_What this task involves:_
Scan the records for "library" and copy each line that contains it.

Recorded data
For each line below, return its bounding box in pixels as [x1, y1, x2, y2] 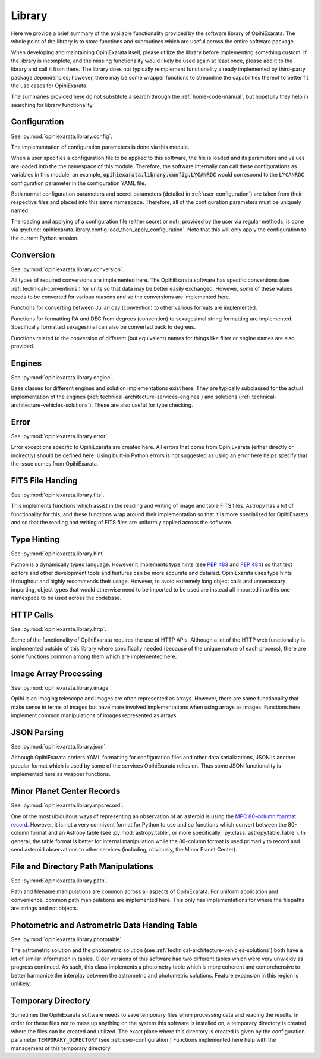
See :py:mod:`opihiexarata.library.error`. [11, 432, 109, 439]
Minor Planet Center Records [11, 786, 121, 796]
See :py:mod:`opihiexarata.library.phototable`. [11, 936, 123, 943]
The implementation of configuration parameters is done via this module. [11, 143, 190, 150]
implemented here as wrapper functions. [11, 771, 111, 778]
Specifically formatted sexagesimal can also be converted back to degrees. [11, 323, 196, 331]
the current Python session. [11, 234, 79, 241]
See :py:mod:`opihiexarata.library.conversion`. [11, 265, 124, 273]
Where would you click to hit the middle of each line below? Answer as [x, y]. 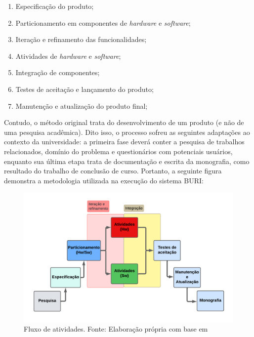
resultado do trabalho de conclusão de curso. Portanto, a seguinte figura [113, 171]
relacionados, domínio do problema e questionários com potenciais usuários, [118, 151]
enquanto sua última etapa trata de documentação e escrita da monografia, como [127, 161]
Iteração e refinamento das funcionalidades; [81, 39]
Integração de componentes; [58, 72]
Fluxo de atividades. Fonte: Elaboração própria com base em [116, 329]
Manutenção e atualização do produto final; [82, 105]
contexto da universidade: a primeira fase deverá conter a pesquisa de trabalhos [124, 142]

_Answer area:_
See :py:mod:`opihiexarata.library.error`. [11, 432, 109, 439]
See :py:mod:`opihiexarata.library.phototable`. [11, 936, 123, 943]
See :py:mod:`opihiexarata.library.conversion`. [11, 265, 124, 273]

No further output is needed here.